In case of the virtual keyboard the alphanumeric signs are selected in two steps. The first step is selecting the column containing the desired sign. When the control blink is detected – the signs in the column are highlighted in a sequence and the second control blink allow for entering the selected letter to the active text editor.
The arrangement of the alphanumeric signs on the virtual keyboard is different from the QWERTY system. The signs are placed in such a way that the access time to the particular sign is proportional to the frequency of appearance of this sign in particular language (Figure 6). Therefore, for each language a different arrangement of letters is required.

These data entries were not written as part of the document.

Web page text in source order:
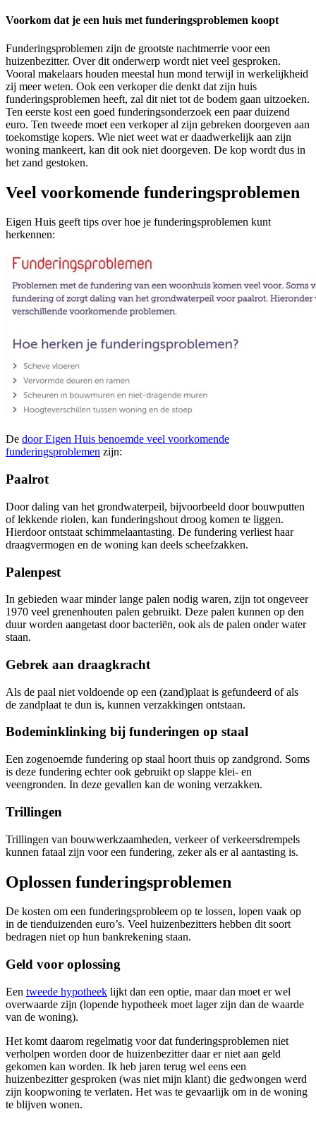
Voorkom dat je een huis met funderingsproblemen koopt
Funderingsproblemen zijn de grootste nachtmerrie voor een
huizenbezitter. Over dit onderwerp wordt niet veel gesproken.
Vooral makelaars houden meestal hun mond terwijl in werkelijkheid
zij meer weten. Ook een verkoper die denkt dat zijn huis
funderingsproblemen heeft, zal dit niet tot de bodem gaan uitzoeken.
Ten eerste kost een goed funderingsonderzoek een paar duizend
euro. Ten tweede moet een verkoper al zijn gebreken doorgeven aan
toekomstige kopers. Wie niet weet wat er daadwerkelijk aan zijn
woning mankeert, kan dit ook niet doorgeven. De kop wordt dus in
het zand gestoken.
Veel voorkomende funderingsproblemen
Eigen Huis geeft tips over hoe je funderingsproblemen kunt
herkennen:
De door Eigen Huis benoemde veel voorkomende
funderingsproblemen zijn:
Paalrot
Door daling van het grondwaterpeil, bijvoorbeeld door bouwputten
of lekkende riolen, kan funderingshout droog komen te liggen.
Hierdoor ontstaat schimmelaantasting. De fundering verliest haar
draagvermogen en de woning kan deels scheefzakken.
Palenpest
In gebieden waar minder lange palen nodig waren, zijn tot ongeveer
1970 veel grenenhouten palen gebruikt. Deze palen kunnen op den
duur worden aangetast door bacteriën, ook als de palen onder water
staan.
Gebrek aan draagkracht
Als de paal niet voldoende op een (zand)plaat is gefundeerd of als
de zandplaat te dun is, kunnen verzakkingen ontstaan.
Bodeminklinking bij funderingen op staal
Een zogenoemde fundering op staal hoort thuis op zandgrond. Soms
is deze fundering echter ook gebruikt op slappe klei- en
veengronden. In deze gevallen kan de woning verzakken.
Trillingen
Trillingen van bouwwerkzaamheden, verkeer of verkeersdrempels
kunnen fataal zijn voor een fundering, zeker als er al aantasting is.
Oplossen funderingsproblemen
De kosten om een funderingsprobleem op te lossen, lopen vaak op
in de tienduizenden euro’s. Veel huizenbezitters hebben dit soort
bedragen niet op hun bankrekening staan.
Geld voor oplossing
Een tweede hypotheek lijkt dan een optie, maar dan moet er wel
overwaarde zijn (lopende hypotheek moet lager zijn dan de waarde
van de woning).
Het komt daarom regelmatig voor dat funderingsproblemen niet
verholpen worden door de huizenbezitter daar er niet aan geld
gekomen kan worden. Ik heb jaren terug wel eens een
huizenbezitter gesproken (was niet mijn klant) die gedwongen werd
zijn koopwoning te verlaten. Het was te gevaarlijk om in de woning
te blijven wonen.

The screen mouse menu consists of seven function buttons and the “Exit” button (Figure 7). The activation of one of the four arrow buttons causes the mouse cursor to move in the selected direction. The second control blink stops the movement of the cursor. Buttons L, R and 2L are responsible for left, right and double left click respectively. In this way the screen mouse gives the user access to all functions of Windows Explorer.
Figure 6. Letter arrangement on the virtual keyboard
Figure 7. Screen mouse panel
The developed eye-blink controlled HCI was tested by 49 user: 12 disabled and 37 healthy ones. The functionality of the interface was assessed in two ways: by estimating the time required to enter particular sequences of alphanumeric signs, and by assessing the precision of using the screen mouse. Each user performance was measured twice: before and after the 2-hours training session. The results are summarized in Table 1. The average time of entering a single sign was equal to 16.8s. before the training session and 11,7s. after the training session. The average time of moving the cursor from the bottom right corner to the center of the screen was equal to 7.46s. Also the percentage of detected control eye-blinks was calculated and it was equal to ~99%.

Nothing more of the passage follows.